## Assigned task
Exclude images; transcribe the rest of the data exactly.

===== Stored data

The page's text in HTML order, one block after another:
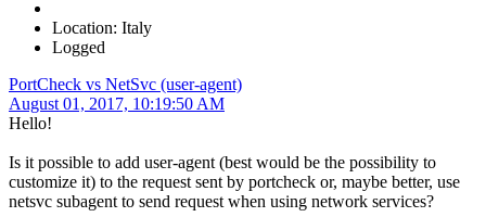
Location: Italy
Logged
PortCheck vs NetSvc (user-agent)
August 01, 2017, 10:19:50 AM
Hello!
Is it possible to add user-agent (best would be the possibility to
customize it) to the request sent by portcheck or, maybe better, use
netsvc subagent to send request when using network services?

==========

## Answer for the task
The page's text in HTML order, one block after another:
Location: Italy
Logged
PortCheck vs NetSvc (user-agent)
August 01, 2017, 10:19:50 AM
Hello!
Is it possible to add user-agent (best would be the possibility to
customize it) to the request sent by portcheck or, maybe better, use
netsvc subagent to send request when using network services?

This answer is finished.